In [16]:
from PIL import Image, ImageOps

# Open the saved image (or use the image object directly from pdf2image)
img = Image.open('image1.jpg')

# Convert to grayscale and then to black and white
gray_img = ImageOps.grayscale(img)
bw_img = gray_img.point(lambda x: 0 if x < 128 else 255, '1')

# (Optional) Save the preprocessed image for verification
bw_img.save('image1.jpg')


In [17]:
import pytesseract

# Optional: define custom configuration
custom_config = r'--oem 3 --psm 6'

# Extract text from the preprocessed image
extracted_text = pytesseract.image_to_string(bw_img, config=custom_config)
print("Extracted Text:", extracted_text)


Extracted Text: Nutrition Facts
8 servings per container
Serving size 2/3 cup (55g)
ee
Amount per serving
Calories 230
% Daily Value*
Total Fat 8g 10%
Saturated Fat 1g 5%
Trang Fat 0g
Cholesterol Omg 0%
Sodium 160mg 7%
Total Carbohydrate 37g 13%
Dietary Fiber 4g 14%
Total Sugars 12g
Includes 10g Added Sugars 20%
Protein 3g
ee
Vitamin D 2meg 10%
Calcium 260mg 20%
(ron 8mg 45%
Potassium 240mg 6%
a serving of food contributes to a daily diet. 2,000 calories
a day is used for general nutrition advice
(For educationat purposes only.

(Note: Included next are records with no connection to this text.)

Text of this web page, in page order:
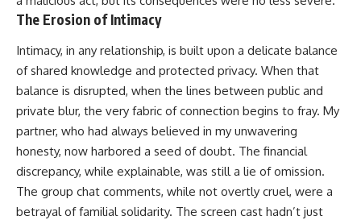
The Erosion of Intimacy
Intimacy, in any relationship, is built upon a delicate balance
of shared knowledge and protected privacy. When that
balance is disrupted, when the lines between public and
private blur, the very fabric of connection begins to fray. My
partner, who had always believed in my unwavering
honesty, now harbored a seed of doubt. The financial
discrepancy, while explainable, was still a lie of omission.
The group chat comments, while not overtly cruel, were a
betrayal of familial solidarity. The screen cast hadn’t just
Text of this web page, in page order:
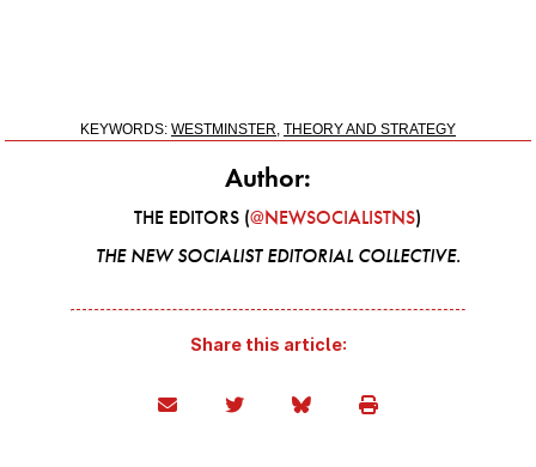
KEYWORDS: WESTMINSTER, THEORY AND STRATEGY
Author:
THE EDITORS (@NEWSOCIALISTNS)
THE NEW SOCIALIST EDITORIAL COLLECTIVE.
Share this article:
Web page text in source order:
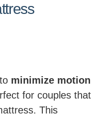
minimize motion
for couples that
This
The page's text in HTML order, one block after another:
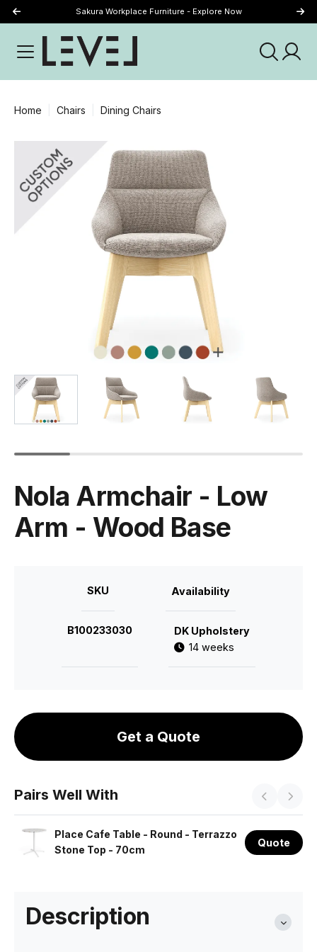
Sakura Workplace Furniture - Explore Now
Home Chairs Dining Chairs
Nola Armchair - Low
Arm - Wood Base
SKU Availability
B100233030
DK Upholstery
14 weeks
Get a Quote
Pairs Well With
Place Cafe Table - Round - Terrazzo
Stone Top - 70cm
Quote
Description

These labels do not meet
the labeling requirements described in 21 CFR 101.9.)



In [2]:
import re

def check_allergies_extended(product_text: str, user_allergies: list) -> str:
    """
    Checks if the product text contains any allergens based on user input,
    including synonyms for each allergen.
    
    Args:
        product_text (str): The extracted nutrition label text.
        user_allergies (list of str): List of allergens selected by the user 
                                      (e.g., ['dairy', 'peanuts', 'gluten']).
    
    Returns:
        str: A warning message if potential allergens are found; otherwise,
             a message indicating no allergens detected.
    """
    # Normalize the product text to lowercase.
    normalized_text = product_text.lower()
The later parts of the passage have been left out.